WORK ITEM —
What is needed is an exact copy of every entry below, minus the images.

[Source records]
= Beginning of Section =

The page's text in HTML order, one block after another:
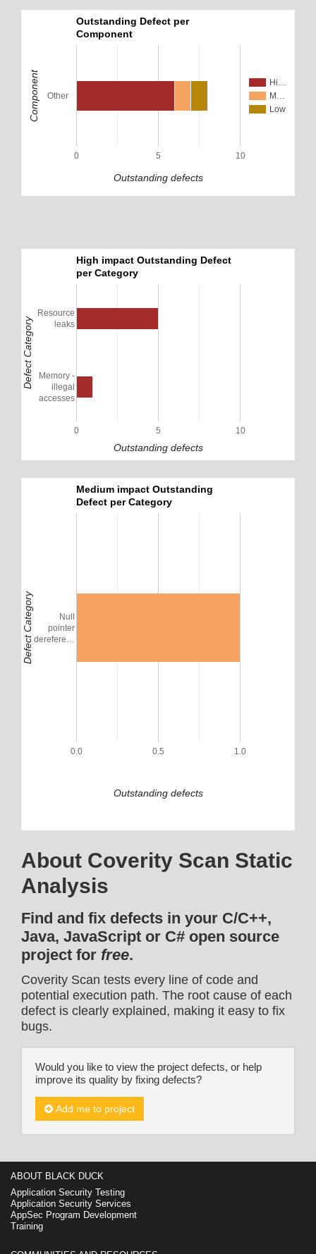
Outstanding Defect per
Component
Hi…
M…
Low
0 5 10
Other
Outstanding defects
Component
High impact Outstanding Defect
per Category
0 5 10
Resource
leaks
Memory -
illegal
accesses
Outstanding defects
Defect Category
Medium impact Outstanding
Defect per Category
0.0 0.5 1.0
Null
pointer
derefere…
Outstanding defects
Defect Category
About Coverity Scan Static
Analysis
Find and fix defects in your C/C++,
Java, JavaScript or C# open source
project for free.
Coverity Scan tests every line of code and
potential execution path. The root cause of each
defect is clearly explained, making it easy to fix
bugs.
Would you like to view the project defects, or help
improve its quality by fixing defects?
Add me to project
ABOUT BLACK DUCK
Application Security Testing
Application Security Services
AppSec Program Development
Training
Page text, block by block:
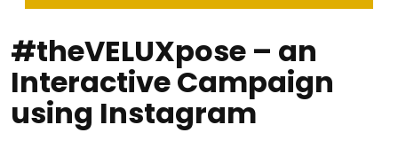
#theVELUXpose – an
Interactive Campaign
using Instagram
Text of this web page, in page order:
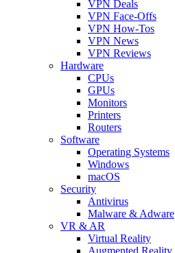
VPN Deals
VPN Face-Offs
VPN How-Tos
VPN News
VPN Reviews
Hardware
CPUs
GPUs
Monitors
Printers
Routers
Software
Operating Systems
Windows
macOS
Security
Antivirus
Malware & Adware
VR & AR
Virtual Reality
Augmented Reality
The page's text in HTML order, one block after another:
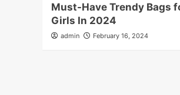
Must-Have Trendy Bags
Girls In 2024
admin February 16, 2024
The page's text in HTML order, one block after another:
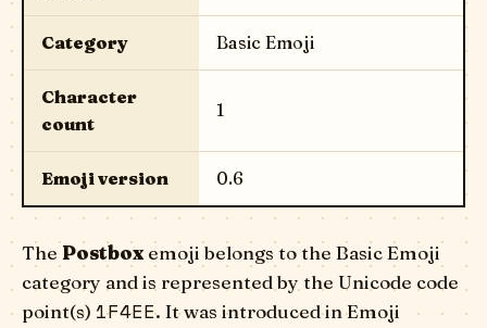
Category Basic Emoji
Character
count
1
Emoji version 0.6
The Postbox emoji belongs to the Basic Emoji
category and is represented by the Unicode code
point(s) 1F4EE. It was introduced in Emoji
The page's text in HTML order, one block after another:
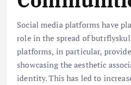
Social media platforms have
role in the spread of
platforms, in particular,
showcasing the aesthetic
identity. This has led to

= End of Section =

COMPLETED TASK —
The page's text in HTML order, one block after another:
Outstanding Defect per
Component
Hi…
M…
Low
0 5 10
Other
Outstanding defects
Component
High impact Outstanding Defect
per Category
0 5 10
Resource
leaks
Memory -
illegal
accesses
Outstanding defects
Defect Category
Medium impact Outstanding
Defect per Category
0.0 0.5 1.0
Null
pointer
derefere…
Outstanding defects
Defect Category
About Coverity Scan Static
Analysis
Find and fix defects in your C/C++,
Java, JavaScript or C# open source
project for free.
Coverity Scan tests every line of code and
potential execution path. The root cause of each
defect is clearly explained, making it easy to fix
bugs.
Would you like to view the project defects, or help
improve its quality by fixing defects?
Add me to project
ABOUT BLACK DUCK
Application Security Testing
Application Security Services
AppSec Program Development
Training
Page text, block by block:
#theVELUXpose – an
Interactive Campaign
using Instagram
Text of this web page, in page order:
VPN Deals
VPN Face-Offs
VPN How-Tos
VPN News
VPN Reviews
Hardware
CPUs
GPUs
Monitors
Printers
Routers
Software
Operating Systems
Windows
macOS
Security
Antivirus
Malware & Adware
VR & AR
Virtual Reality
Augmented Reality
The page's text in HTML order, one block after another:
Must-Have Trendy Bags
Girls In 2024
admin February 16, 2024
The page's text in HTML order, one block after another:
Category Basic Emoji
Character
count
1
Emoji version 0.6
The Postbox emoji belongs to the Basic Emoji
category and is represented by the Unicode code
point(s) 1F4EE. It was introduced in Emoji
The page's text in HTML order, one block after another:
Social media platforms have
role in the spread of
platforms, in particular,
showcasing the aesthetic
identity. This has led to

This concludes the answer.